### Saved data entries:
§

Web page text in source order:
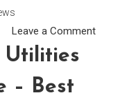
Leave a Commenton
Utilities
– Best
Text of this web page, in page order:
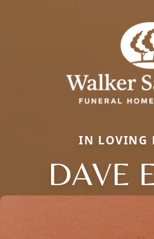
IN LOVING
DAVE
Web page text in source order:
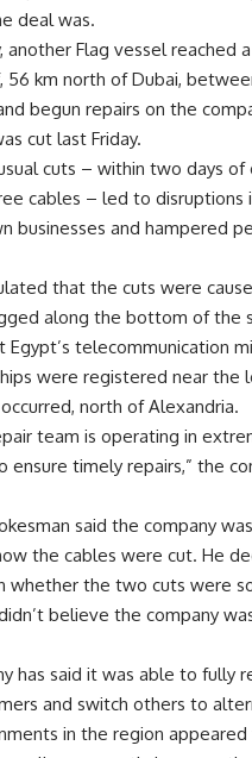
deal was.
another Flag vessel reached
56 km north of Dubai,
begun repairs on the
cut last Friday.
cuts – within two days of
cables – led to disruptions
businesses and hampered
that the cuts were
along the bottom of the
Egypt’s telecommunication
were registered near the
north of Alexandria.
team is operating in
ensure timely repairs,” the
said the company
the cables were cut. He
whether the two cuts were
believe the company
has said it was able to fully
and switch others to
in the region
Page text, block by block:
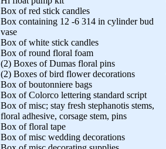
Box of red stick candles
Box containing 12 -6 314 in cylinder bud
vase
Box of white stick candles
Box of round floral foam
(2) Boxes of Dumas floral pins
(2) Boxes of bird flower decorations
Box of boutonniere bags
Box of Colorco lettering standard script
Box of misc; stay fresh stephanotis stems,
floral adhesive, corsage stem, pins
Box of floral tape
Box of misc wedding decorations
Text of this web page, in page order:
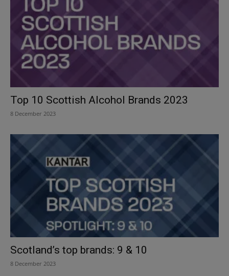
Top 10 Scottish Alcohol Brands 2023
8 December 2023
Scotland’s top brands: 9 & 10
8 December 2023
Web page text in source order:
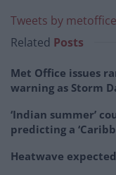
Tweets by metoffice
Related Posts
Met Office issues
warning as Storm
‘Indian summer’
predicting a
Heatwave
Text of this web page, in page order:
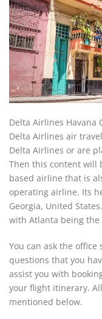
Delta Airlines
Delta Airlines air
Delta Airlines or are
Then this content will
based airline that is
operating airline. Its
Georgia, United
with Atlanta being the
You can ask the
questions that you
assist you with
your flight itinerary.
mentioned below.
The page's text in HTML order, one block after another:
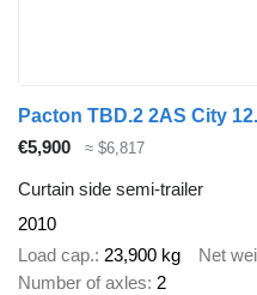
€5,900 ≈ $6,817
Curtain side semi-trailer
2010
Load cap. 23,900 kg Net
Number of axles 2
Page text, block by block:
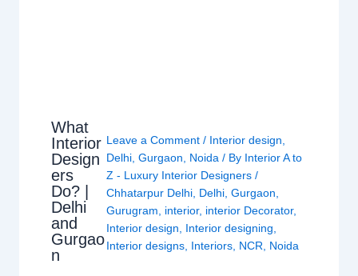
What
Interior
Design
ers
Do? |
Delhi
and
Gurgao
n
Leave a Comment / Interior design
Delhi, Gurgaon Noida / By Interior A to
Z - Luxury Interior Designers /
Chhatarpur Delhi, Delhi, Gurgaon
Gurugram
interior, interior Decorator,
Interior design
Interior designing
Interior designs, Interiors, NCR Noida
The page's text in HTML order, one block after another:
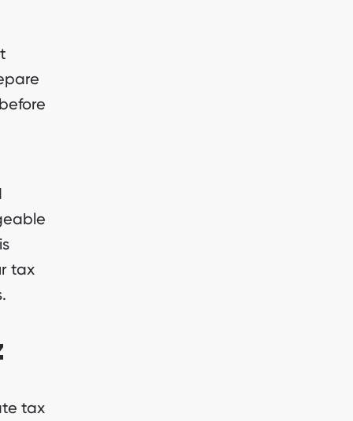
tax
tax
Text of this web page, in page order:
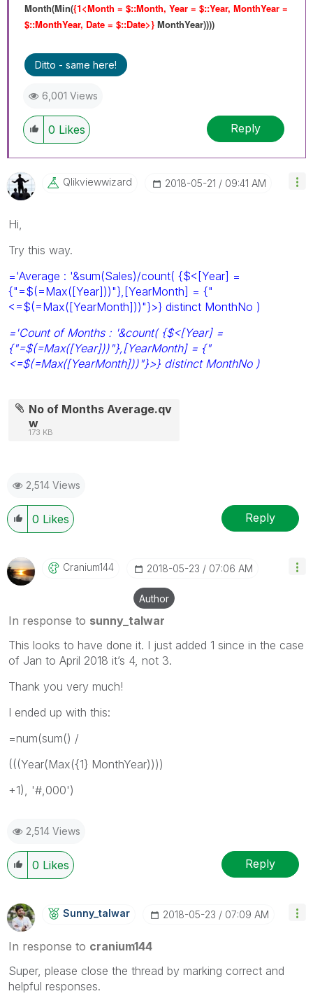
Month(Min({1<Month = $::Month, Year = $::Year, MonthYear =
$::MonthYear, Date = $::Date>} MonthYear))))
Ditto - same here!
6,001 Views
0 Likes Reply
Qlikviewwizard ‎2018-05-21 09:41 AM
Hi,
Try this way.
='Average : '&sum(Sales)/count( {$<[Year] =
{"=$(=Max([Year]))"},[YearMonth] = {"
<=$(=Max([YearMonth]))"}>} distinct MonthNo )
='Count of Months : '&count( {$<[Year] =
{"=$(=Max([Year]))"},[YearMonth] = {"
<=$(=Max([YearMonth]))"}>} distinct MonthNo )
No of Months Average.qv
w
173 KB
2,514 Views
0 Likes Reply
Cranium144 ‎2018-05-23 07:06 AM
Author
In response to sunny_talwar
This looks to have done it. I just added 1 since in the case
of Jan to April 2018 it’s 4, not 3.
Thank you very much!
I ended up with this:
=num(sum() /
(((Year(Max({1} MonthYear))))
+1), '#,000')
2,514 Views
0 Likes Reply
Sunny_talwar ‎2018-05-23 07:09 AM
In response to cranium144
Super, please close the thread by marking correct and
helpful responses.
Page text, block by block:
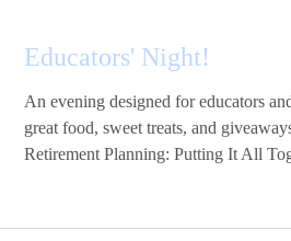
Educators' Night!
An evening designed for educators
great food, sweet treats, and
Retirement Planning: Putting It All
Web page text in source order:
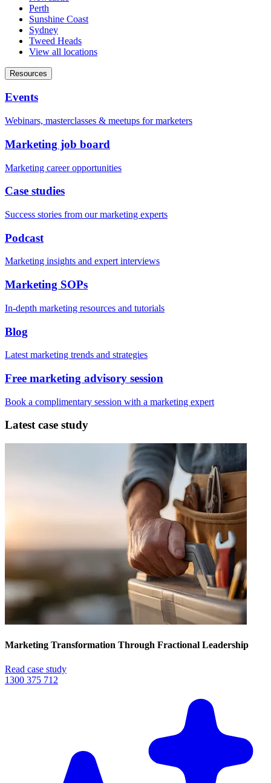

§

### TASK OBJECTIVE:
Output the records above exactly, omitting the pictures.

### EXPECTED OUTPUT:
Web page text in source order:
Leave a Commenton
Utilities
– Best
Text of this web page, in page order:
IN LOVING
DAVE
Web page text in source order:
deal was.
another Flag vessel reached
56 km north of Dubai,
begun repairs on the
cut last Friday.
cuts – within two days of
cables – led to disruptions
businesses and hampered
that the cuts were
along the bottom of the
Egypt’s telecommunication
were registered near the
north of Alexandria.
team is operating in
ensure timely repairs,” the
said the company
the cables were cut. He
whether the two cuts were
believe the company
has said it was able to fully
and switch others to
in the region
Page text, block by block:
Box of red stick candles
Box containing 12 -6 314 in cylinder bud
vase
Box of white stick candles
Box of round floral foam
(2) Boxes of Dumas floral pins
(2) Boxes of bird flower decorations
Box of boutonniere bags
Box of Colorco lettering standard script
Box of misc; stay fresh stephanotis stems,
floral adhesive, corsage stem, pins
Box of floral tape
Box of misc wedding decorations
Text of this web page, in page order:
Top 10 Scottish Alcohol Brands 2023
8 December 2023
Scotland’s top brands: 9 & 10
8 December 2023
Web page text in source order:
Tweets by metoffice
Related Posts
Met Office issues
warning as Storm
‘Indian summer’
predicting a
Heatwave
Text of this web page, in page order:
Delta Airlines
Delta Airlines air
Delta Airlines or are
Then this content will
based airline that is
operating airline. Its
Georgia, United
with Atlanta being the
You can ask the
questions that you
assist you with
your flight itinerary.
mentioned below.
The page's text in HTML order, one block after another:
€5,900 ≈ $6,817
Curtain side semi-trailer
2010
Load cap. 23,900 kg Net
Number of axles 2
Page text, block by block:
What
Interior
Design
ers
Do? |
Delhi
and
Gurgao
n
Leave a Comment / Interior design
Delhi, Gurgaon Noida / By Interior A to
Z - Luxury Interior Designers /
Chhatarpur Delhi, Delhi, Gurgaon
Gurugram
interior, interior Decorator,
Interior design
Interior designing
Interior designs, Interiors, NCR Noida
The page's text in HTML order, one block after another:
tax
tax
Text of this web page, in page order:
Month(Min({1<Month = $::Month, Year = $::Year, MonthYear =
$::MonthYear, Date = $::Date>} MonthYear))))
Ditto - same here!
6,001 Views
0 Likes Reply
Qlikviewwizard ‎2018-05-21 09:41 AM
Hi,
Try this way.
='Average : '&sum(Sales)/count( {$<[Year] =
{"=$(=Max([Year]))"},[YearMonth] = {"
<=$(=Max([YearMonth]))"}>} distinct MonthNo )
='Count of Months : '&count( {$<[Year] =
{"=$(=Max([Year]))"},[YearMonth] = {"
<=$(=Max([YearMonth]))"}>} distinct MonthNo )
No of Months Average.qv
w
173 KB
2,514 Views
0 Likes Reply
Cranium144 ‎2018-05-23 07:06 AM
Author
In response to sunny_talwar
This looks to have done it. I just added 1 since in the case
of Jan to April 2018 it’s 4, not 3.
Thank you very much!
I ended up with this:
=num(sum() /
(((Year(Max({1} MonthYear))))
+1), '#,000')
2,514 Views
0 Likes Reply
Sunny_talwar ‎2018-05-23 07:09 AM
In response to cranium144
Super, please close the thread by marking correct and
helpful responses.
Page text, block by block:
Educators' Night!
An evening designed for educators
great food, sweet treats, and
Retirement Planning: Putting It All
Web page text in source order:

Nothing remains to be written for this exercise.